[Opening INPUT RECORDS section]

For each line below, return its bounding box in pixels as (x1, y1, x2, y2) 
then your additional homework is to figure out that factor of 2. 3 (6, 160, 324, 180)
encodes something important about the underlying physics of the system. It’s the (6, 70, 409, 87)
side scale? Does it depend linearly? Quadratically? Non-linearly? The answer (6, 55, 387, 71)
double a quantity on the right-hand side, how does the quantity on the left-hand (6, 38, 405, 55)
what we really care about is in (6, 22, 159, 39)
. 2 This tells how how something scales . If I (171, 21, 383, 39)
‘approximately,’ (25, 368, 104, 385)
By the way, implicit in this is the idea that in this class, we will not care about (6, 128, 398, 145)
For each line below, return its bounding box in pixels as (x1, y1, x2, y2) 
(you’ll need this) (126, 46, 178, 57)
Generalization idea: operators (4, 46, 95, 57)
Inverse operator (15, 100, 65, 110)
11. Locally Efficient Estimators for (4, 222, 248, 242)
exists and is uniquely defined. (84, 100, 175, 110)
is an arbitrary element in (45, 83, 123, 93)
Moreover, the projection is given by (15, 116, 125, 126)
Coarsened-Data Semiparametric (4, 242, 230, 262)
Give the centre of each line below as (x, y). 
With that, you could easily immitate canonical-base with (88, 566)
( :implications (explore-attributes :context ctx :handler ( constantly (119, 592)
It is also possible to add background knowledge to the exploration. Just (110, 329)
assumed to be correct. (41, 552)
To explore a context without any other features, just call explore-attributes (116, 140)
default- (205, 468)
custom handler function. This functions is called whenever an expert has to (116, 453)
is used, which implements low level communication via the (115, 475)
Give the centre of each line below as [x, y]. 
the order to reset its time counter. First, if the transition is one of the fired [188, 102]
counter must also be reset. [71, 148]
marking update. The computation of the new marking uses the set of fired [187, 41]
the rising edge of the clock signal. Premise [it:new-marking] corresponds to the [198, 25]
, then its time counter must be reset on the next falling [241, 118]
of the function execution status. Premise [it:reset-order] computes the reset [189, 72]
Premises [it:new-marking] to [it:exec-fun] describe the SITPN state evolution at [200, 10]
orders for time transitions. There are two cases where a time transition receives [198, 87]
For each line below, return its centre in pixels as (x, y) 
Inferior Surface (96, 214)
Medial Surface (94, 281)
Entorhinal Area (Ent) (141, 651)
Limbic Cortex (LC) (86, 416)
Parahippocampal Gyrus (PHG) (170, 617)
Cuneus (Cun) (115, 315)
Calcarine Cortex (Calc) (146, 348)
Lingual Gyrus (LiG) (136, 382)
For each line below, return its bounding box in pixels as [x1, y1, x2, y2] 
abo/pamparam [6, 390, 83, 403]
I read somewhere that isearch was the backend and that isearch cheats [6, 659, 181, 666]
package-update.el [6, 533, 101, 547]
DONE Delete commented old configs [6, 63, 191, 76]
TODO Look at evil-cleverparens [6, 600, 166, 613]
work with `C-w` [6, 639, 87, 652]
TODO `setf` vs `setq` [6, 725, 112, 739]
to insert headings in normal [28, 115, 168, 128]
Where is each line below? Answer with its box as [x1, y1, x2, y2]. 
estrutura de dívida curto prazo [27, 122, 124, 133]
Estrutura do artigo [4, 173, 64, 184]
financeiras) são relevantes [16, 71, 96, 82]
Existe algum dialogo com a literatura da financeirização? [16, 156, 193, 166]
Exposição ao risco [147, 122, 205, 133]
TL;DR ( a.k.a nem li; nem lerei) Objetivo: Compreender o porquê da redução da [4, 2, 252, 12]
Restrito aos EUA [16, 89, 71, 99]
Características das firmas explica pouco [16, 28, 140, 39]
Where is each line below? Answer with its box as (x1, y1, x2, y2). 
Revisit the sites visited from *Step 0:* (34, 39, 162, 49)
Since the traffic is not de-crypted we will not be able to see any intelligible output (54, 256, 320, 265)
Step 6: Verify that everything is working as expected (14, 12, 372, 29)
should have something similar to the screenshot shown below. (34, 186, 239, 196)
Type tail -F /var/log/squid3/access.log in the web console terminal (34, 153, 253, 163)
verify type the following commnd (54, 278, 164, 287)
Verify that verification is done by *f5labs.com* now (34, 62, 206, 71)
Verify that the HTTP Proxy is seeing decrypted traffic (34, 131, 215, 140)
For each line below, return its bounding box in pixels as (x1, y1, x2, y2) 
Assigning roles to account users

[Closing INPUT RECORDS section]
[Opening INPUT RECORDS section]

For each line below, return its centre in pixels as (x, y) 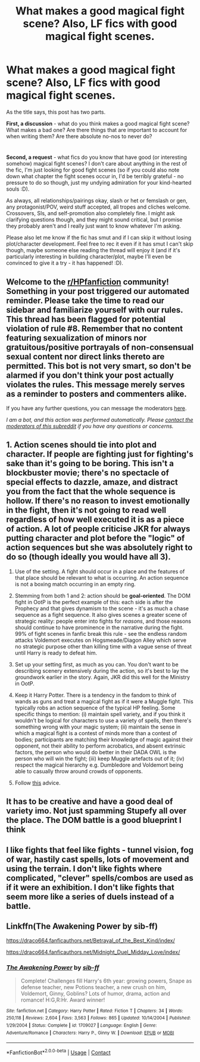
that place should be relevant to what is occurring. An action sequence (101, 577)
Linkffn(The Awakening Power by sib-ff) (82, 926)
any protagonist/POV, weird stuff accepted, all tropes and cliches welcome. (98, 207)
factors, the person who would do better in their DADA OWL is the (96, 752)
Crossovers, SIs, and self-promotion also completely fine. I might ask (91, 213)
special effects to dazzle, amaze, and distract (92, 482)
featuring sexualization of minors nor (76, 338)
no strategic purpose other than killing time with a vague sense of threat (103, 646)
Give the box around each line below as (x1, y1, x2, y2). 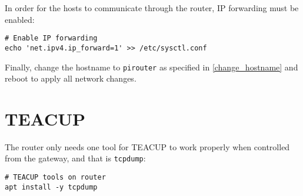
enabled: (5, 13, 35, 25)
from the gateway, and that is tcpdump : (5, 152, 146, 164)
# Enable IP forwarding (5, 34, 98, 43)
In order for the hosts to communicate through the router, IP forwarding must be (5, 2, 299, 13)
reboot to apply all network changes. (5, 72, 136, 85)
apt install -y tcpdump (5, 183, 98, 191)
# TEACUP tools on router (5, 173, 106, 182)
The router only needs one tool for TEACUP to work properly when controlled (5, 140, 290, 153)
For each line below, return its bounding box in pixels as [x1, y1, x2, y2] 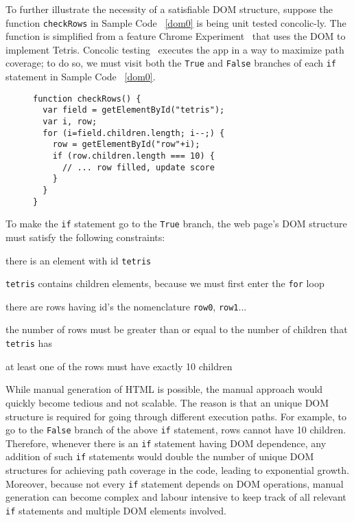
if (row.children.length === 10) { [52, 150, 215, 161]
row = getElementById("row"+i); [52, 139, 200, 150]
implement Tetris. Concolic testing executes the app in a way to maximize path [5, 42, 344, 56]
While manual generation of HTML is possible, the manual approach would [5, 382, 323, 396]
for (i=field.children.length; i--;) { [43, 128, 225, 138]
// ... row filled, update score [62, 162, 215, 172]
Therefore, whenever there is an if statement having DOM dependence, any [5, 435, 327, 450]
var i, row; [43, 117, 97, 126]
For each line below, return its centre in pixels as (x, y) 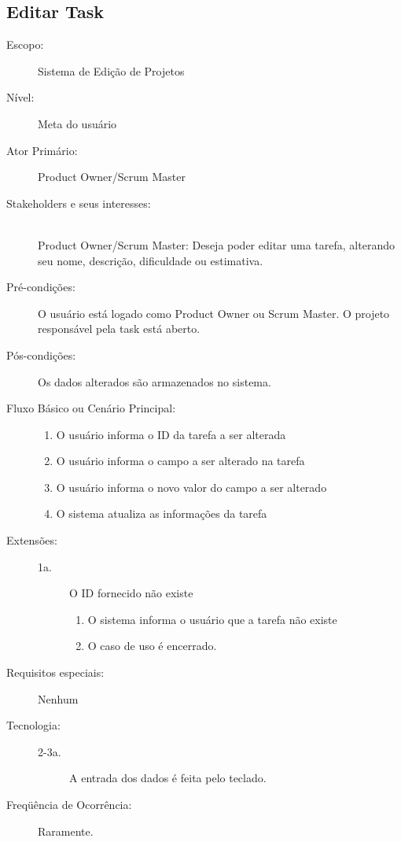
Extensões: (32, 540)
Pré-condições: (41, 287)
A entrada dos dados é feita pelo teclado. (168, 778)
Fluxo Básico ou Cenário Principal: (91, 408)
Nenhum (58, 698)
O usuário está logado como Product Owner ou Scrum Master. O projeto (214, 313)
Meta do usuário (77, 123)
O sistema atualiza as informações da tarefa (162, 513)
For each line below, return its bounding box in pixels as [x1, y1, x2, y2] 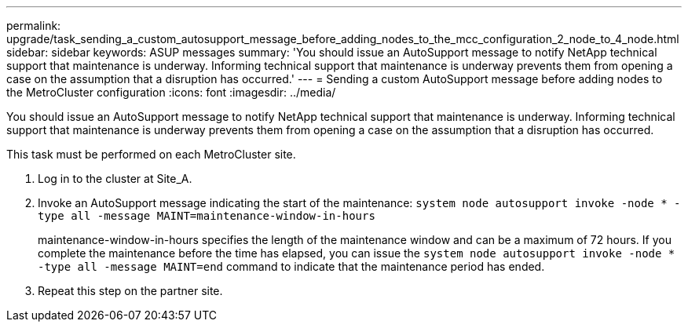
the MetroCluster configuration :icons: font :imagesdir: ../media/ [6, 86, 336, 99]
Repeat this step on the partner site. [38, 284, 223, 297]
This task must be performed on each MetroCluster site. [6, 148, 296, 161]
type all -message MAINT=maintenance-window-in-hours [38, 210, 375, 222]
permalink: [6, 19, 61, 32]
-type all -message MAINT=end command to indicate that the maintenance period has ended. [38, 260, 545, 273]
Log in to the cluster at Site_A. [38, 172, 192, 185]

[Closing INPUT RECORDS section]

• WHAT THE TASK ASKS:
Beginning at the line above that contains "# Enable IP forwarding (5, 34, 98, 43)" and going on through the line that contains "Nenhum (58, 698)", please copy every line exactly, leaving the pictures out and adding nothing.

• REPLY:
# Enable IP forwarding (5, 34, 98, 43)
In order for the hosts to communicate through the router, IP forwarding must be (5, 2, 299, 13)
reboot to apply all network changes. (5, 72, 136, 85)
apt install -y tcpdump (5, 183, 98, 191)
# TEACUP tools on router (5, 173, 106, 182)
The router only needs one tool for TEACUP to work properly when controlled (5, 140, 290, 153)
For each line below, return its bounding box in pixels as [x1, y1, x2, y2] 
if (row.children.length === 10) { [52, 150, 215, 161]
row = getElementById("row"+i); [52, 139, 200, 150]
implement Tetris. Concolic testing executes the app in a way to maximize path [5, 42, 344, 56]
While manual generation of HTML is possible, the manual approach would [5, 382, 323, 396]
for (i=field.children.length; i--;) { [43, 128, 225, 138]
// ... row filled, update score [62, 162, 215, 172]
Therefore, whenever there is an if statement having DOM dependence, any [5, 435, 327, 450]
var i, row; [43, 117, 97, 126]
For each line below, return its centre in pixels as (x, y) 
Extensões: (32, 540)
Pré-condições: (41, 287)
A entrada dos dados é feita pelo teclado. (168, 778)
Fluxo Básico ou Cenário Principal: (91, 408)
Nenhum (58, 698)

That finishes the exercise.